• **What to do**:
Copy every line of the records below that holds the word "iPhone".

• **Excerpted records**:

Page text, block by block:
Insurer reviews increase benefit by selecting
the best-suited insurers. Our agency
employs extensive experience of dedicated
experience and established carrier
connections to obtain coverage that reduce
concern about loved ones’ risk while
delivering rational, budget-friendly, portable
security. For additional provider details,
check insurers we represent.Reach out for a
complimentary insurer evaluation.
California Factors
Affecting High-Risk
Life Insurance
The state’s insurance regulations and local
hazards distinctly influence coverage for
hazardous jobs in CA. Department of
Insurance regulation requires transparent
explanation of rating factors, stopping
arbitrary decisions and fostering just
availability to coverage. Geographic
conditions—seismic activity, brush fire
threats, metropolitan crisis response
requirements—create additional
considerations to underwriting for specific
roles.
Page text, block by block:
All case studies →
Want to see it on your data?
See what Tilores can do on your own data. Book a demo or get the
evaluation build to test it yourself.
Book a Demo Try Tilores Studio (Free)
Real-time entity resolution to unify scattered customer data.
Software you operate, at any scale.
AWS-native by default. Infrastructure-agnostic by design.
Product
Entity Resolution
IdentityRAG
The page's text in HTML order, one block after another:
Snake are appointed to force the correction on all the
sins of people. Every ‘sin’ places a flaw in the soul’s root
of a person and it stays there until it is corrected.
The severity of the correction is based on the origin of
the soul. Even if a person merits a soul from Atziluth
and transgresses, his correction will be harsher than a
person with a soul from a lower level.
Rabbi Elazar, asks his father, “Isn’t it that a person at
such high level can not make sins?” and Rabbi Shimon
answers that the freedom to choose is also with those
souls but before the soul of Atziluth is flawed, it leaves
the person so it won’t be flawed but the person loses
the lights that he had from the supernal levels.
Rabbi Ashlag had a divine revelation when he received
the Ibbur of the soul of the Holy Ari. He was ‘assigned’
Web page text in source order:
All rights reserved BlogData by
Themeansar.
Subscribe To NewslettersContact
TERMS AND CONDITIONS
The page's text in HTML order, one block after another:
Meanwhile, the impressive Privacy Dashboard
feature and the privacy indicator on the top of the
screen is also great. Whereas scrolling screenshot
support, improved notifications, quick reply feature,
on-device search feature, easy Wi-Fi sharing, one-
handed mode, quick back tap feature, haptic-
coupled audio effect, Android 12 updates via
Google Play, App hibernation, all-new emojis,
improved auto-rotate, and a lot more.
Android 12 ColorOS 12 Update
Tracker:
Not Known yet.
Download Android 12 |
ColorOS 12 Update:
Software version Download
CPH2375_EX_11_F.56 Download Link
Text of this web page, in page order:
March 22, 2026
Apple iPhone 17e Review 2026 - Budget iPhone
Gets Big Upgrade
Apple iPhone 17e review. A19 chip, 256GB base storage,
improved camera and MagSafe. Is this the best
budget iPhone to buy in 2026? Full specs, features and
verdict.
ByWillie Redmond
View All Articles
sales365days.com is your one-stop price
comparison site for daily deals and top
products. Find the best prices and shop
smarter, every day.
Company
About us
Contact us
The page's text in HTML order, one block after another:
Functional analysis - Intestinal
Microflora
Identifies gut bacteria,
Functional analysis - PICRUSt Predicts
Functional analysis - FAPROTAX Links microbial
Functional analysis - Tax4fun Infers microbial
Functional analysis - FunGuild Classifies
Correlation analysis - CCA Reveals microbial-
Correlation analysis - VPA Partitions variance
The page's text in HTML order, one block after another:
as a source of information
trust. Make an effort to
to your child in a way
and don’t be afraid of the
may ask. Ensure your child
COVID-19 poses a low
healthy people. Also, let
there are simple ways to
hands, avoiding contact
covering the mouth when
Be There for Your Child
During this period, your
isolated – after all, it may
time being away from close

• **Result of the exercise**:
Apple iPhone 17e Review 2026 - Budget iPhone
Apple iPhone 17e review. A19 chip, 256GB base storage,
budget iPhone to buy in 2026? Full specs, features and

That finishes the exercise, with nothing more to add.